Class Notes

The Vocation of Teaching and the Penn State Scandal

By Paula Marantz Cohen | November 22, 2011


My husband and I were on our way to Paris for our honeymoon when there was a commotion toward the front of the plane. It filtered back to us that someone was sick, and my husband, who had just finished his residency in internal medicine, immediately went forward and spent the rest of the trip ministering to a young woman who had gone into diabetic shock. I will always remember my Paris honeymoon for that plane trip, when I was left for seven hours at the back of the plane while my husband saved someone’s life.
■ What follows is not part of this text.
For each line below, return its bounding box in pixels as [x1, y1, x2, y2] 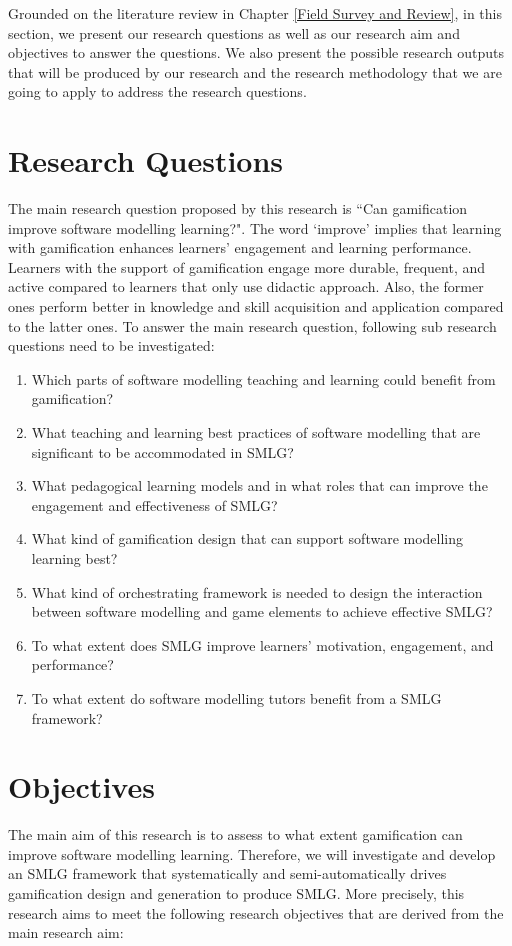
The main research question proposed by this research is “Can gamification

My husband’s action was not simply a function of his morally upright character, morally upright though I think he is. It was also a function of his training as a physician. A doctor is supposed to step forward when someone is in distress. In recent years we hear reports of physicians, fearful of litigation, who shirk this duty, but they are exceptions. Doctors who don’t provide aid when the occasion demands it violate the sacred code of their profession.

Let us turn now to the Penn State scandal. Educators in this case failed to intervene where many people were apparently in distress. This failure has been explained in moral terms, and, certainly, one cannot discount the moral element. We assume that any morally upright person who knew about what is reported to have been going on in that locker room would have intervened on behalf of the abused child, just as we assume that anyone on that airplane to Paris would have tried to help the sick woman. But there is an additional responsibility that comes with being a teacher—an understanding of moral duty not in absolute terms but in vocational ones.

The university president, athletic director, head coach, and graduate assistant coach (a confusing appellation, if ever there was one) apparently failed in their moral duty to alert the police that young people were being abused. But the emphasis on morality misses part of the point. Teaching–of which coaching and college administration should be a subset—are professions that are supposed to support learning, much the way that medicine is a profession supporting health. As part of this mandate, teachers have a responsibility to intervene when learning is inhibited or under attack. Doctors not only support good health, they also intervene to alleviate sickness. Why isn’t the mission of teaching (and coaching and the administration of education) seen in the same terms?

Part of the reason is that education is a less clear-cut vocation than medicine. We are not speaking of physical calamities like cardiac arrest or diabetic shock, but more amorphous ones involving child welfare (though sexual abuse, in the case in question, is clear-cut enough). More to the point, however, medicine is a vocation that has traditionally garnered more respect than teaching, and as a result, it has been able to hold its practitioners to a higher standard. This standard extends beyond the patients who visit doctors’ offices to people in general. As members of their profession, they feel obliged to intervene and help whenever and wherever a medical emergency arises. You might say that any decent person would intervene, but that misses the degree to which we learn our sense of appropriate behavior within vocational parameters and are abetted or inhibited in this behavior by the institutions that employ us.

Joe Paterno took a holier-than-thou attitude with respect to his vocation, but this was not what gained him respect. He wasn’t revered because he was an educator but because he won football games. (We can put aside for the moment what role athletics should play in an educational curriculum—that is a topic for another column.) That Paterno made more money than the president of Penn State—and, more tellingly, far more than the most effective and devoted teacher there—says something about the values of that institution and, beyond that, about the values of the society in which that institution is a part. We don’t respect teachers as much as we respect doctors. Perhaps that is a factor in those instances when they don’t look beyond the narrow purviews of teaching, scholarship, and coaching football to something larger: the protection and promotion of the well-being of those being taught.